“Sungguh, kamu tidak mendapatkan undangannya lagi?”
Nada suara Eungi mengandung kebingungan yang sulit ia sembunyikan. Ia memiringkan kepalanya, menatap Hoseok penuh selidik seakan mencari jawaban yang barangkali tersembunyi di balik sorot mata pria itu. “Padahal kalian dulu satu kelas, Hoseok. Dia kenal kamu lebih baik daripada sebagian besar teman lainnya.”

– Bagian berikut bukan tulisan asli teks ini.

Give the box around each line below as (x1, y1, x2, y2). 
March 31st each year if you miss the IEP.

Hoseok hanya mengangkat bahu sambil terus berjuang dengan kemeja bermotif buah pisang yang tengah dikenakannya. Salah satu kancing bagian dada copot, membuatnya tampak frustrasi. “Mungkin dia masih menganggapku musuh bebuyutan abad ini.” Ia terkekeh kecil, meski tidak benar-benar lucu. “Yah, wajar sih.”
Di dekat ruang makan, Eungi meletakkan botol susu Hyuka di atas meja, lalu melangkah cepat ke arah westafel di mana Hoseok berdiri. Dari sudut matanya, ia bisa melihat si kecil Hyuka duduk manis di atas perlak, memainkan deretan pesawat mainan plastik yang tergeletak berjejer seakan hendak lepas landas. Bocah itu tampak sangat sibuk dalam dunianya sendiri.

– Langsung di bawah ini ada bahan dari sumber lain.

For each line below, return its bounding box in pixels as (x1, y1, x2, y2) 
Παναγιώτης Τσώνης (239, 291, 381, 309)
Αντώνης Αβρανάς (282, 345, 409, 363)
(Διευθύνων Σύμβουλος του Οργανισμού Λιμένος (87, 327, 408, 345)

“Masih membenci, padahal kejadian itu udah lama berlalu,” gumam Eungi, membuka kotak kecil di dinding yang berisi peralatan jahit. Ia mengeluarkan satu gulung benang cokelat dan jarumnya. “Apa sih susahnya memaafkan? Kita semua punya masa lalu yang malu-maluin.”
Hoseok menyerahkan kancing yang copot ke telapak tangan Eungi. “Kalau gitu kamu juga harus datang ke pestanya. Dia ngundang kamu, kan?”
Tangan Eungi mulai bergerak lincah, menusukkan jarum ke kemeja Hoseok dengan cekatan. Namun, tatapan matanya justru kosong, menerawang. “Itu beda, Sok. Kamu tahu sendiri—apa yang dia lakuin ke aku nggak semudah itu dilupain.”
Hoseok terkekeh kecil, memiringkan kepala. “Kamu terlalu serius. Hidup nggak seseram itu, Eun.”
Eungi mendengus. “Dan kamu terlalu santai, seperti biasa.”
“Kalau gitu kita impas,” jawab Hoseok cepat, namun nadanya tidak seceria biasanya. Ia menunduk, menatap kancing yang sedang dijahit Eungi. “Aku juga nggak akan datang. Bahkan kalau pun dia ngundang aku.”
“Karena kamu pengecut?” goda Eungi setengah mengejek, sambil menoleh ke arahnya. “Atau karena kamu takut ketemu mantan-mantanmu yang mungkin akan duduk baris depan?”
Hoseok memutar bola matanya. “Aku bukan pengecut.”
Eungi menaikkan satu alis. “Oh, jadi kamu bangga dengan gelar ‘Raja Patah Hati SMA’ itu?”
“Hey,” Hoseok melotot kecil. “Mereka yang datang sendiri. Aku cuma terlalu baik buat nolak.”
Eungi tertawa pelan, meski cengiran di wajahnya terlihat lebih sinis daripada lucu. Tapi momen itu tidak bertahan lama, karena detik berikutnya sebuah pesawat mainan tiba-tiba terbang dari arah ruang TV dan mendarat tepat di antara kaki mereka.
Tertawa lepas milik Hyuka langsung memenuhi ruangan. Bocah itu memekik girang, seolah ia baru saja memenangkan perlombaan lempar pesawat di olimpiade bayi.
“Hyuka ...” gumam Eungi, dengan wajah geli bercampur pasrah. Ia segera beranjak dari tempatnya dan mengambil botol susu di meja makan, lalu menghampiri si kecil. Ia duduk di sampingnya dan menyodorkan botol susu itu perlahan.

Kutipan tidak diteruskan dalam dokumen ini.